Which backgammon variants should you know?
The two most useful variants to recognize are short backgammon, which usually follows the familiar hitting rules, and long backgammon, which changes the starting formation and interaction between checkers.
Short backgammon is the standard contact game described above. Blots can be hit, the bar plays a central role, and defensive anchors compete with attacking home-board structures.
Long backgammon, often associated with Narde, usually starts all 15 checkers together and does not allow checkers to be hit. Blocking, timing, and movement order become especially important. Exact rules for blockades and opening moves may differ between implementations, so read the version's rule panel before assuming standard backgammon rules apply.
Other regional variants may change the starting position, use special opening rolls, or begin with fewer checkers. The board can look identical while the legal tactics differ considerably.
What are the best backgammon games to play free?
The best free backgammon game is one that explains legal moves clearly, uses the variant you want, and lets you restart quickly enough to practice specific decisions.
For learning standard movement, choose a plainly labeled backgammon or short-backgammon game. Look for visible destination markers and a clear bar area. These features make it easier to understand why a move is legal or blocked. A move history or undo option is useful for practice, although competitive modes may intentionally disable undo.
A 3D presentation can make the board feel more physical, while a flat board may be easier to scan. Neither presentation changes the strategy. Choose the view in which you can quickly identify closed points, blots, the bar, and the direction of play.
Use long backgammon only when you deliberately want that variant. Its no-hitting structure develops planning and timing, but it will not teach bar entry or the tactical risks of blots. Alternating between short and long games can be instructive once you understand which rules have changed.
For effective practice, play a few games with one goal at a time.
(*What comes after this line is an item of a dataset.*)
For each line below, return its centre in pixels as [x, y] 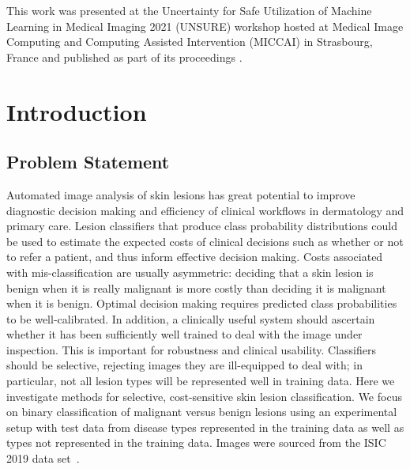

In one session, focus on using both dice correctly. In another, count exposed blots before confirming each move. Later, estimate the race before choosing between contact and safety. Focused repetition improves decision-making faster than simply playing quickly.
FAQ
Can you move the same checker twice in backgammon?
Yes. You may use both dice on one checker if the intermediate landing point and final landing point are legal. With doubles, the same checker can potentially move up to four times.
Do you have to use both dice in backgammon?
Yes, if both numbers can be played legally. If only one can be used, you must use that number. When either number works but both cannot be played, you must use the higher one.
When can you start bearing off in backgammon?
You may begin only after all 15 of your checkers are in your home board. If one is hit during bearing off, you must re-enter it and bring it home again before removing more checkers.
Is backgammon mostly luck or skill?
Dice create short-term uncertainty, but move selection, risk management, pip counting, cube decisions, and match strategy strongly influence results over repeated games.